Collected data entries.
□ □ □ □
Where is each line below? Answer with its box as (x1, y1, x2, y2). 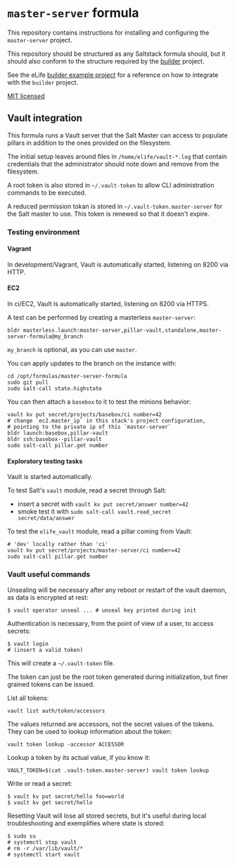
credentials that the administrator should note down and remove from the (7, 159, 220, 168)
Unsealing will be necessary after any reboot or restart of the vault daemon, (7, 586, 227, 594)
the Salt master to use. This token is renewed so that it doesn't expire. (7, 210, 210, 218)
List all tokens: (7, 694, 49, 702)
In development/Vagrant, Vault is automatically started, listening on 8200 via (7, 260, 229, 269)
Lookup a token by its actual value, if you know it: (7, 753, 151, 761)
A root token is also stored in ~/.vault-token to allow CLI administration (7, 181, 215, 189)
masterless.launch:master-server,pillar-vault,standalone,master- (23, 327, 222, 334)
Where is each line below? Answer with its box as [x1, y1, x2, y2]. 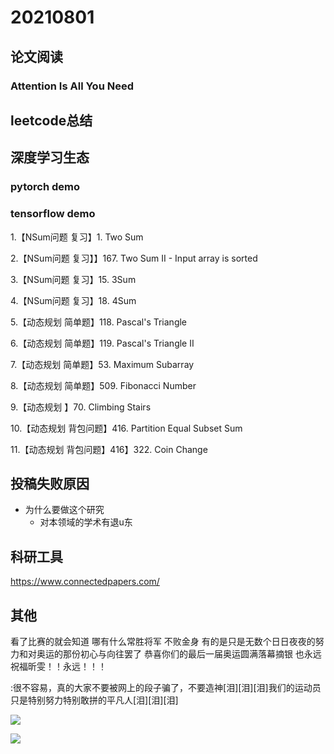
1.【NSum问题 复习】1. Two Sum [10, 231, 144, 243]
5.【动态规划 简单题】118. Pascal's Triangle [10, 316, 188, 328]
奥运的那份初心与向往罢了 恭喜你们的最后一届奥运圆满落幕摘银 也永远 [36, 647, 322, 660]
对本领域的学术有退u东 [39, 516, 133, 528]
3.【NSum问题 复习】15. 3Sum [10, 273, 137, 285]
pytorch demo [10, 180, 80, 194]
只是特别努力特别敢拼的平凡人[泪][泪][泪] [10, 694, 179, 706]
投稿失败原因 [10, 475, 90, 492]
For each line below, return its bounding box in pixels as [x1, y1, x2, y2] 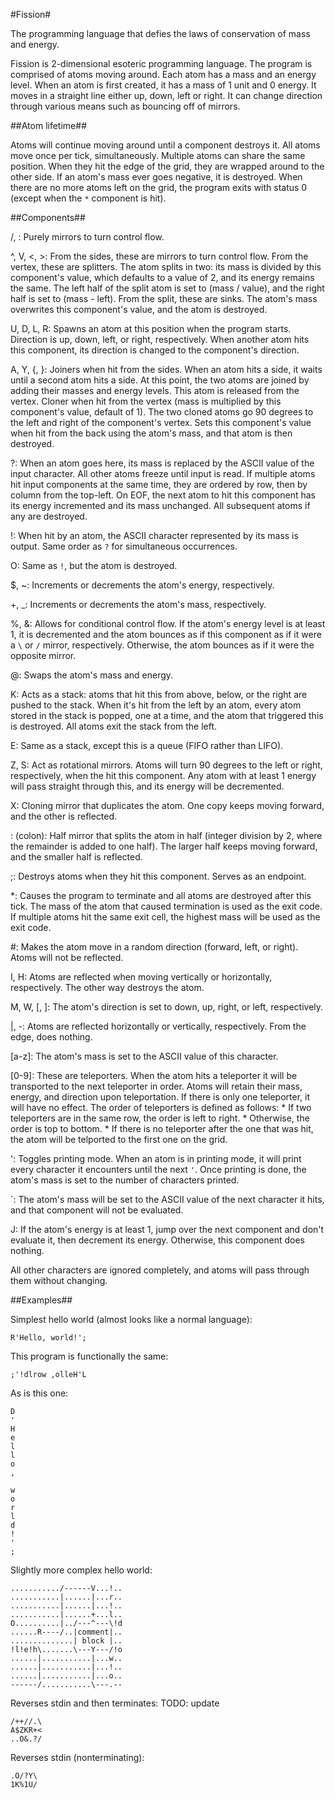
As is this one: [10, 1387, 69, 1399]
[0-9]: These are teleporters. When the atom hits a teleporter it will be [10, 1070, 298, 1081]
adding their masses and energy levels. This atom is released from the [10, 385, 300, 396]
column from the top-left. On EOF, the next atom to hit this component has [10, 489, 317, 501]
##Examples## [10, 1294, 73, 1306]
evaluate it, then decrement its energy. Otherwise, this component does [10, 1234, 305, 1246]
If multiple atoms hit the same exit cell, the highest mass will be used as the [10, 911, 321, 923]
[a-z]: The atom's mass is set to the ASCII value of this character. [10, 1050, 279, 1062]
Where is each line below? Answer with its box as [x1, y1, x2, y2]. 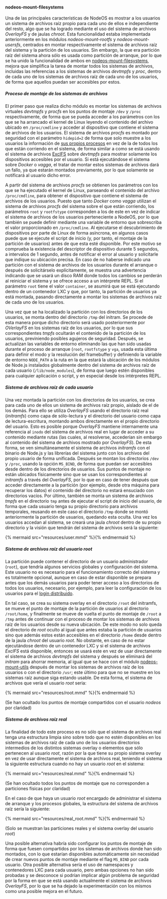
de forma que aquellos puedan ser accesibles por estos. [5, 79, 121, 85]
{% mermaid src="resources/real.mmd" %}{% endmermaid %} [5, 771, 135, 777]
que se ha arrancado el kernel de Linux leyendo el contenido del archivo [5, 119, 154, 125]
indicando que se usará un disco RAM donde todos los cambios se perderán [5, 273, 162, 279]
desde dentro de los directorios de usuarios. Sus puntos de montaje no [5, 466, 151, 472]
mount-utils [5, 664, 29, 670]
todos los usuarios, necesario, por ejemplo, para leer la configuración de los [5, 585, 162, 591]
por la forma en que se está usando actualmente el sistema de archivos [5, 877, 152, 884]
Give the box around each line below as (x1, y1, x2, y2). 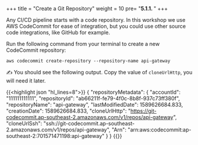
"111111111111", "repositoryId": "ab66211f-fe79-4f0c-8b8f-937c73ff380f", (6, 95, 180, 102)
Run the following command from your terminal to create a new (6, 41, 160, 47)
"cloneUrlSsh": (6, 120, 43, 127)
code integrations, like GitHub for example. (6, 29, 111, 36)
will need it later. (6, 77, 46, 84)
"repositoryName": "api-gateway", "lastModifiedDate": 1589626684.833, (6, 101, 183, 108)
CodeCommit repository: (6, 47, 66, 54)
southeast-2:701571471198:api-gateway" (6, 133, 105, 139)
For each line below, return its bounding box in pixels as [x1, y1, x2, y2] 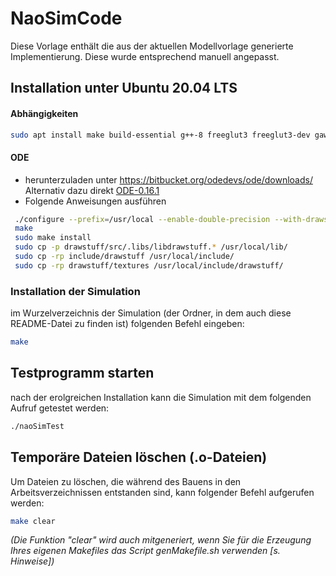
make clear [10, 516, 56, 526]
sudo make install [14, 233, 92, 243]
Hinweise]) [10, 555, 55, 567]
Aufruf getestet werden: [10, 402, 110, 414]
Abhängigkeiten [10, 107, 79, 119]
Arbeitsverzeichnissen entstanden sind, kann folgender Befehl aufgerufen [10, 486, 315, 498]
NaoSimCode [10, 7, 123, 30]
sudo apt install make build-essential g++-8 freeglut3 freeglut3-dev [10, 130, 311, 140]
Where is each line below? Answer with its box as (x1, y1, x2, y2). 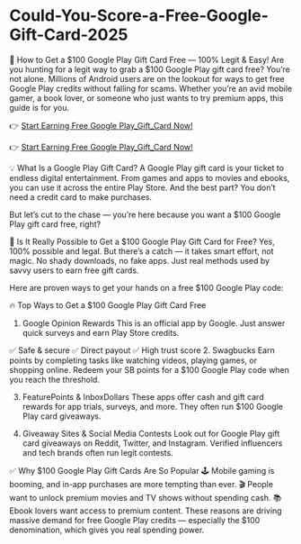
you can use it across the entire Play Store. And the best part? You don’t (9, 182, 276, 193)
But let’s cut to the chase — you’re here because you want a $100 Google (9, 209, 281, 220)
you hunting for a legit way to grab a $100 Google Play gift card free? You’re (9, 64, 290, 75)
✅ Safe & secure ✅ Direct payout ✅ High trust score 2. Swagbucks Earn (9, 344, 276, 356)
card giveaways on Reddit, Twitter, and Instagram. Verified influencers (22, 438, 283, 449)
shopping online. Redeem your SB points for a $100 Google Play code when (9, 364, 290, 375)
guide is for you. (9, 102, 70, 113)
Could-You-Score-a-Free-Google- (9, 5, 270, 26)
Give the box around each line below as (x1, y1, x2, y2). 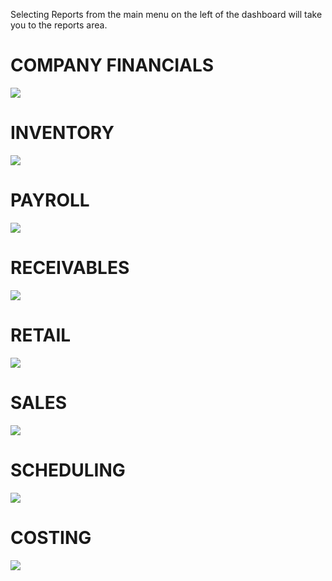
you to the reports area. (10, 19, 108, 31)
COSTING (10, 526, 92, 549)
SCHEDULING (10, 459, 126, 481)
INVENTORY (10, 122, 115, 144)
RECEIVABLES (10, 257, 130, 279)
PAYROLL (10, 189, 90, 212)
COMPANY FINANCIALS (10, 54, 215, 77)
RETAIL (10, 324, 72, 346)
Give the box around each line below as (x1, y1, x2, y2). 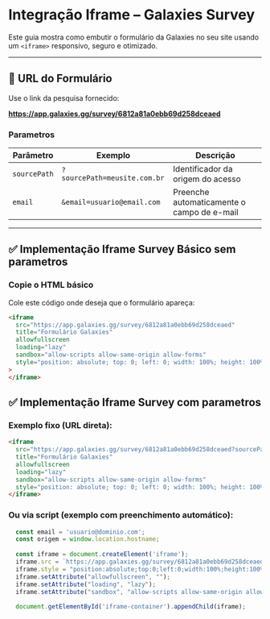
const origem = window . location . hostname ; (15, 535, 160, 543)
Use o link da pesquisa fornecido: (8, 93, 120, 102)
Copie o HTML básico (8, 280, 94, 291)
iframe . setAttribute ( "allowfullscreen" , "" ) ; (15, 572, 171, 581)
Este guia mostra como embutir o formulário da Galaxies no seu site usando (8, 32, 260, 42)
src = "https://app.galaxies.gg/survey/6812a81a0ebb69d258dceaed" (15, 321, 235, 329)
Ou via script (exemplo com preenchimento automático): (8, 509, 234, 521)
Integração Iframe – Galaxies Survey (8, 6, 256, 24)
□ □ □ □
With pictures excluded, the data must be transcribed in full and to the letter.

Response.
Where is each line below? Answer with its box as (x1, y1, x2, y2). 
credentials that the administrator should note down and remove from the (7, 159, 220, 168)
Unsealing will be necessary after any reboot or restart of the vault daemon, (7, 586, 227, 594)
the Salt master to use. This token is renewed so that it doesn't expire. (7, 210, 210, 218)
List all tokens: (7, 694, 49, 702)
In development/Vagrant, Vault is automatically started, listening on 8200 via (7, 260, 229, 269)
Lookup a token by its actual value, if you know it: (7, 753, 151, 761)
A root token is also stored in ~/.vault-token to allow CLI administration (7, 181, 215, 189)
masterless.launch:master-server,pillar-vault,standalone,master- (23, 327, 222, 334)
Where is each line below? Answer with its box as [x1, y1, x2, y2]. 
1.【NSum问题 复习】1. Two Sum [10, 231, 144, 243]
5.【动态规划 简单题】118. Pascal's Triangle [10, 316, 188, 328]
奥运的那份初心与向往罢了 恭喜你们的最后一届奥运圆满落幕摘银 也永远 [36, 647, 322, 660]
对本领域的学术有退u东 [39, 516, 133, 528]
3.【NSum问题 复习】15. 3Sum [10, 273, 137, 285]
pytorch demo [10, 180, 80, 194]
只是特别努力特别敢拼的平凡人[泪][泪][泪] [10, 694, 179, 706]
投稿失败原因 [10, 475, 90, 492]
For each line below, return its bounding box in pixels as [x1, y1, x2, y2] 
As is this one: [10, 1387, 69, 1399]
[0-9]: These are teleporters. When the atom hits a teleporter it will be [10, 1070, 298, 1081]
adding their masses and energy levels. This atom is released from the [10, 385, 300, 396]
column from the top-left. On EOF, the next atom to hit this component has [10, 489, 317, 501]
##Examples## [10, 1294, 73, 1306]
evaluate it, then decrement its energy. Otherwise, this component does [10, 1234, 305, 1246]
If multiple atoms hit the same exit cell, the highest mass will be used as the [10, 911, 321, 923]
[a-z]: The atom's mass is set to the ASCII value of this character. [10, 1050, 279, 1062]
Where is each line below? Answer with its box as [x1, y1, x2, y2]. 
de forma que aquellos puedan ser accesibles por estos. [5, 79, 121, 85]
{% mermaid src="resources/real.mmd" %}{% endmermaid %} [5, 771, 135, 777]
que se ha arrancado el kernel de Linux leyendo el contenido del archivo [5, 119, 154, 125]
indicando que se usará un disco RAM donde todos los cambios se perderán [5, 273, 162, 279]
desde dentro de los directorios de usuarios. Sus puntos de montaje no [5, 466, 151, 472]
mount-utils [5, 664, 29, 670]
todos los usuarios, necesario, por ejemplo, para leer la configuración de los [5, 585, 162, 591]
por la forma en que se está usando actualmente el sistema de archivos [5, 877, 152, 884]
Give the box around each line below as (x1, y1, x2, y2). 
"111111111111", "repositoryId": "ab66211f-fe79-4f0c-8b8f-937c73ff380f", (6, 95, 180, 102)
Run the following command from your terminal to create a new (6, 41, 160, 47)
"cloneUrlSsh": (6, 120, 43, 127)
code integrations, like GitHub for example. (6, 29, 111, 36)
will need it later. (6, 77, 46, 84)
"repositoryName": "api-gateway", "lastModifiedDate": 1589626684.833, (6, 101, 183, 108)
CodeCommit repository: (6, 47, 66, 54)
southeast-2:701571471198:api-gateway" (6, 133, 105, 139)
For each line below, return its bounding box in pixels as [x1, y1, x2, y2] 
make clear [10, 516, 56, 526]
sudo make install [14, 233, 92, 243]
Hinweise]) [10, 555, 55, 567]
Aufruf getestet werden: [10, 402, 110, 414]
Abhängigkeiten [10, 107, 79, 119]
Arbeitsverzeichnissen entstanden sind, kann folgender Befehl aufgerufen [10, 486, 315, 498]
NaoSimCode [10, 7, 123, 30]
sudo apt install make build-essential g++-8 freeglut3 freeglut3-dev [10, 130, 311, 140]
Where is each line below? Answer with its box as (x1, y1, x2, y2). 
you can use it across the entire Play Store. And the best part? You don’t (9, 182, 276, 193)
But let’s cut to the chase — you’re here because you want a $100 Google (9, 209, 281, 220)
you hunting for a legit way to grab a $100 Google Play gift card free? You’re (9, 64, 290, 75)
✅ Safe & secure ✅ Direct payout ✅ High trust score 2. Swagbucks Earn (9, 344, 276, 356)
card giveaways on Reddit, Twitter, and Instagram. Verified influencers (22, 438, 283, 449)
shopping online. Redeem your SB points for a $100 Google Play code when (9, 364, 290, 375)
guide is for you. (9, 102, 70, 113)
Could-You-Score-a-Free-Google- (9, 5, 270, 26)
Give the box around each line below as (x1, y1, x2, y2). 
you to the reports area. (10, 19, 108, 31)
COSTING (10, 526, 92, 549)
SCHEDULING (10, 459, 126, 481)
INVENTORY (10, 122, 115, 144)
RECEIVABLES (10, 257, 130, 279)
PAYROLL (10, 189, 90, 212)
COMPANY FINANCIALS (10, 54, 215, 77)
RETAIL (10, 324, 72, 346)
Give the box around each line below as (x1, y1, x2, y2). 
const origem = window . location . hostname ; (15, 535, 160, 543)
Use o link da pesquisa fornecido: (8, 93, 120, 102)
Copie o HTML básico (8, 280, 94, 291)
iframe . setAttribute ( "allowfullscreen" , "" ) ; (15, 572, 171, 581)
Este guia mostra como embutir o formulário da Galaxies no seu site usando (8, 32, 260, 42)
src = "https://app.galaxies.gg/survey/6812a81a0ebb69d258dceaed" (15, 321, 235, 329)
Ou via script (exemplo com preenchimento automático): (8, 509, 234, 521)
Integração Iframe – Galaxies Survey (8, 6, 256, 24)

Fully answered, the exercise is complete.